We want to try to manage our expectations. Try to make sure the expectations are reasonable. I have a former colleague who used to say, "Don't go looking for a puppy at Kroger. If you've never adopted a puppy from there, why do you think that is where they'd be now?" This was her comparison to when we are expecting someone to act differently than how they have in the past. It is good to have hope, and we still want to be realistic and not set ourselves up for resentment and disappointment. Another important step is to reflect on what is important to you and why. This can help with prioritizing and relieving some of the pressure we are placing on ourselves. It can also help us understand why someone else is putting pressure on us to have fun or do an activity with them.


4. Stress


I often see people throughout the year dealing with stress due to finances, family issues, and busy schedules. December is a month that we multiple this stress by a thousand. We want to do everything and have a lot extra on our plate.
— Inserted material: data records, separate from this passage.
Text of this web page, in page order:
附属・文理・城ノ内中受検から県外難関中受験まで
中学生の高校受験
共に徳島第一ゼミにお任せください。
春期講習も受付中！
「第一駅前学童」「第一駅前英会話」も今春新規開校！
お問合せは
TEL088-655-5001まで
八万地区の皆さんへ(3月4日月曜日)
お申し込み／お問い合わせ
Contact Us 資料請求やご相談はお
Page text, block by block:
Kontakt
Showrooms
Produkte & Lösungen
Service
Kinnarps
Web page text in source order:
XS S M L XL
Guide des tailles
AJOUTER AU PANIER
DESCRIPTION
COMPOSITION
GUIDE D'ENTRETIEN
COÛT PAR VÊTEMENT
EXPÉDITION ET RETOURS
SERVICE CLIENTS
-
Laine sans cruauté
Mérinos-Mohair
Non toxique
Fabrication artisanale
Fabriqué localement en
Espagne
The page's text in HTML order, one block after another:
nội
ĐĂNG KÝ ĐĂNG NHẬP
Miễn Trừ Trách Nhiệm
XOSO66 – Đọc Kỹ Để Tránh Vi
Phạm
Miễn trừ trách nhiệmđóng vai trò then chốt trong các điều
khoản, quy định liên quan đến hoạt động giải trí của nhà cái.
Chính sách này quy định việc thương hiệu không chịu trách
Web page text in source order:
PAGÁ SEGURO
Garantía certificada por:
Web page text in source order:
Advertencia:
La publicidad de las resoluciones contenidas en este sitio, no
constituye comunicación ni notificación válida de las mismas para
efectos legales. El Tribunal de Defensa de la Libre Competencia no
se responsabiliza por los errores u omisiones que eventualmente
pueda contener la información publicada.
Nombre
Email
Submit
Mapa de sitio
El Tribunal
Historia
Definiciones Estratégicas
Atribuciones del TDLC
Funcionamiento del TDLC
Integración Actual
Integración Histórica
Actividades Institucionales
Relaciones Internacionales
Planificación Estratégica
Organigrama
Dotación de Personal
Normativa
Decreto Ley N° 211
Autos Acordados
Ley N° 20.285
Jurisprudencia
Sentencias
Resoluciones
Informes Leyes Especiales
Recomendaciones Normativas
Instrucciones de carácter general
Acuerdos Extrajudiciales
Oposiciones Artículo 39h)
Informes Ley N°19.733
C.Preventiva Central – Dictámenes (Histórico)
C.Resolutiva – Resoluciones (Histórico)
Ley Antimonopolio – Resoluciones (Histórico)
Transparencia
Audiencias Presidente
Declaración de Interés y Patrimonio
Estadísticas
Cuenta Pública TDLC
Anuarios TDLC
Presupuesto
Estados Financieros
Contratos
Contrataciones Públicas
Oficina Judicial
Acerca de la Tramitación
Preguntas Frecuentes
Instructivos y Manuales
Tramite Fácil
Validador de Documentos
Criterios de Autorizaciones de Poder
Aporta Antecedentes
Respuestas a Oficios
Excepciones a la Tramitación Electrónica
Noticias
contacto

There's added time and cost for getting gifts. The time it takes to figure out what to get each person adds stress. We have more gatherings to go to. Even if we are excited to see people, it's still overwhelming to have a calendar full of holiday plans on top of work, school, medical needs, and other activities. My son wants to see the "Chu chu's" so we want to go to the botantical gardens to see their display. Then my husband loves the drive through lights at a park, so we need to do that one night. My mother-in-law and I love the the zoo lights so we have to schedule that too. It becomes a lot of planning and activity that we don't usually have to deal with. Not to mention, most of it costs money.


Similar to the other three, we want to look at what is in our control to manage stress. Figure out what is important to you and what might you want to say no to. I recommend scheduling days where you purposely plan to not do anything or just stay at home. A very important part is to do self care. Self care doesn't just mean exercise and journal (although those are two great ways to do self care). It is whatever helps you feel like you are truly taking care of yourself and filling up you tank of gas so that you can make it through the journey of these holidays.